Chemical organisations in consistent networks
It follows from the flux consistency of the network and from Proposition 11 that the smallest organization is the entire network. The following result shows that the problem of finding a nontrivial organization in a mass and flux consistent network is NP-hard. Deciding whether a mass- and flux-consistent network contains non-trivial organization is NP-hard.
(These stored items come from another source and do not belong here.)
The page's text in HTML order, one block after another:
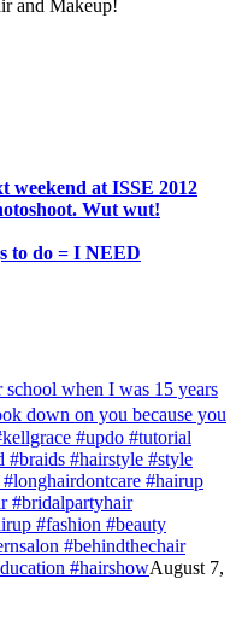
and Makeup!
weekend at ISSE 2012
Wut wut!
to do = I NEED
when I was 15 years
down on you because you
#updo #tutorial
#hairstyle #style
#hairup
#bridalpartyhair
#fashion #beauty
#behindthechair
#hairshowAugust 7,
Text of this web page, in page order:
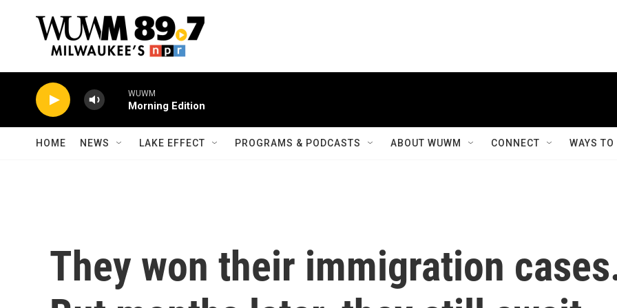
WUWM
Morning Edition
HOME NEWS LAKE EFFECT PROGRAMS & PODCASTS ABOUT WUWM CONNECT WAYS
They won their immigration
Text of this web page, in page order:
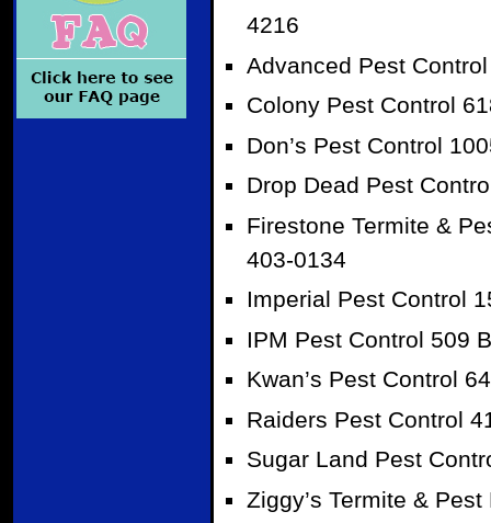
4216
Advanced Pest
Colony Pest Control
Don’s Pest Control
Drop Dead Pest
Firestone Termite &
403-0134
Imperial Pest Control
IPM Pest Control 509
Kwan’s Pest Control
Raiders Pest Control
Sugar Land Pest
Ziggy’s Termite &
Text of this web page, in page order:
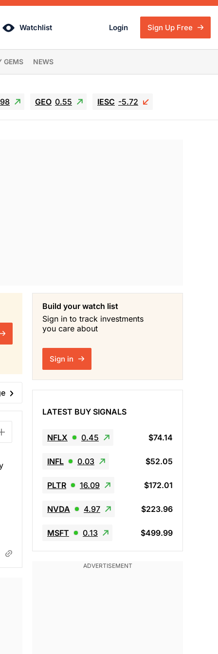
Watchlist Login Sign Up Free
GEMS NEWS
GEO 0.55 IESC -5.72
Build your watch list
Sign in to track investments
you care about
Sign in
LATEST BUY SIGNALS
NFLX 0.45 $74.14
INFL 0.03 $52.05
PLTR 16.09 $172.01
NVDA 4.97 $223.96
MSFT 0.13 $499.99
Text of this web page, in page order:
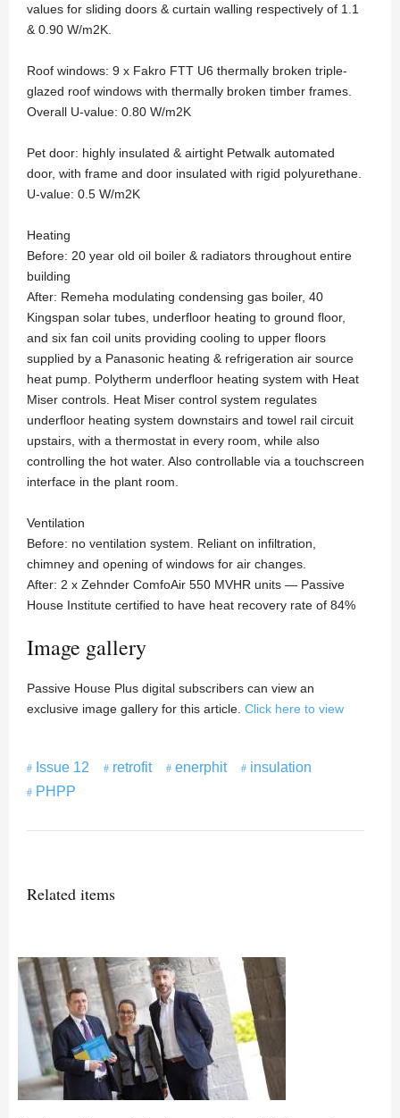
values for sliding doors & curtain walling respectively of 1.1
& 0.90 W/m2K.
Roof windows: 9 x Fakro FTT U6 thermally broken triple-
glazed roof windows with thermally broken timber frames.
Overall U-value: 0.80 W/m2K
Pet door: highly insulated & airtight Petwalk automated
door, with frame and door insulated with rigid polyurethane.
U-value: 0.5 W/m2K
Heating
Before: 20 year old oil boiler & radiators throughout entire
building
After: Remeha modulating condensing gas boiler, 40
Kingspan solar tubes, underfloor heating to ground floor,
and six fan coil units providing cooling to upper floors
supplied by a Panasonic heating & refrigeration air source
heat pump. Polytherm underfloor heating system with Heat
Miser controls. Heat Miser control system regulates
underfloor heating system downstairs and towel rail circuit
upstairs, with a thermostat in every room, while also
controlling the hot water. Also controllable via a touchscreen
interface in the plant room.
Ventilation
Before: no ventilation system. Reliant on infiltration,
chimney and opening of windows for air changes.
After: 2 x Zehnder ComfoAir 550 MVHR units — Passive
House Institute certified to have heat recovery rate of 84%
Image gallery
Passive House Plus digital subscribers can view an
exclusive image gallery for this article. Click here to view
Issue 12 retrofit enerphit
insulation
PHPP
Related items
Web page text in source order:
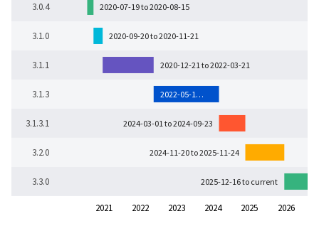
3.0.4
3.1.0
3.1.1
3.1.3
3.1.3.1
3.2.0
3.3.0
2021 2022 2023 2024 2025 2026
2020-07-19 to 2020-08-15
2020-09-20 to 2020-11-21
2020-12-21 to 2022-03-21
2022-05-1…
2024-03-01 to 2024-09-23
2024-11-20 to 2025-11-24
2025-12-16 to current
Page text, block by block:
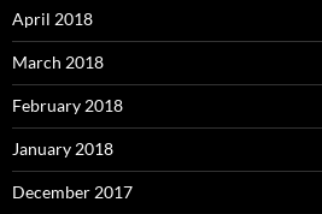
April 2018
March 2018
February 2018
January 2018
December 2017

Enumerating chemical organisations
Furthermore, it is not an input from the network, as it would otherwise be black. A basic solution to finding all organizations is to know how to unblock all of the network's cycles. Therefore, instead of finding a framework set for all cycles of the network, it is enough to break all potentially blocking cycles to compute all reactive connected organizations.
Hitting set approach to enumerate organisations
Finally, a variation of the first algorithm was proposed to enumerate only reactive connected organizations. Note that the size of the frameset calculated by the algorithm is never larger than the number of blocking metabolites. In this case, the frameset has size 1, which is better than checking the combination of C with each of the blocking metabolites.
Open problems and perspectives
Graphs and hypergraphs
If the metabolite is not involved in the reaction, the value of the corresponding cell is zero. The forward propagation of C, denoted by Fwd(C), is the set of metabolites sequentially produced from C using network reactions. Note that if C is a closed set of molecules, then C must contain all network entries (since the empty set is a subset of C, the network entries must belong to RC).